Max wasn’t a one-woman kind of guy. She couldn’t deal with any more guys like that. Chris had treated her as if she were a doormat while Stinky had treated her as if she were disposable—there was no way she could handle it if Max treated her in anyway like these two men had.
“Max isn’t my type.” Alex tugged on the yarn, knitting instead of purling.
“Not your type?” Rhonda curled her red painted top lip. “Rich and handsome isn’t your type?”
Alex tossed her knitting to the side. Rich. That’s all anyone ever saw—the Maximilian of today. The Hot Sauce King. The man who drove a fancy car and owned his own business and wanted to live up to his fancy sounding name.
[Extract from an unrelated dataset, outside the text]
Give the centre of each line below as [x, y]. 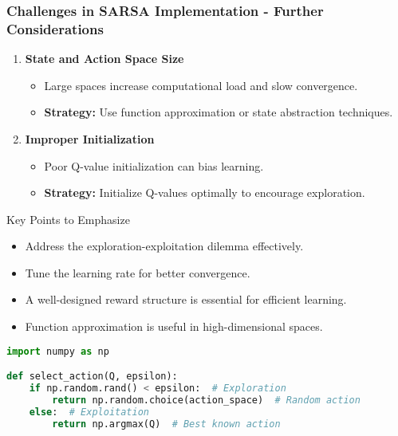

No one knew the Max she knew, the one who had eaten half her lunch at school every day because he didn’t have enough to eat. The one who scraped by with almost nothing and made something of himself. The Max who, while a minimalist, hoarded everything he did purchase because he was afraid of having nothing again one day.
“There’s more to Max than just his looks and his money, Rhonda. Besides, he’s got…well, issues.”
“Ha!” Rhonda threw her head back, and laughed, her whole body jiggling in her seat. “Don’t we all, dear.” She pointed her finger at Alex, looking her straight on. “The key is finding the person whose issues you can stand.”
Yeah, but Max had one big issue she couldn’t stand, and she wanted a guy for keeps, not for right now.
“We’re friends. That’s all.”
“Friends with benefits?” Rhonda wiggled her brows suggestively.
Alex scowled and glanced past Rhonda toward the entrance to the break room. If anyone so much as heard them joking about sex outside of marriage, they’d both get a severe talking to by Mr. Wilkins, the school principal. Serendipity Falls Hope Christian paid their teachers well, and in return the board expected all the rules to be followed. Archaic or not.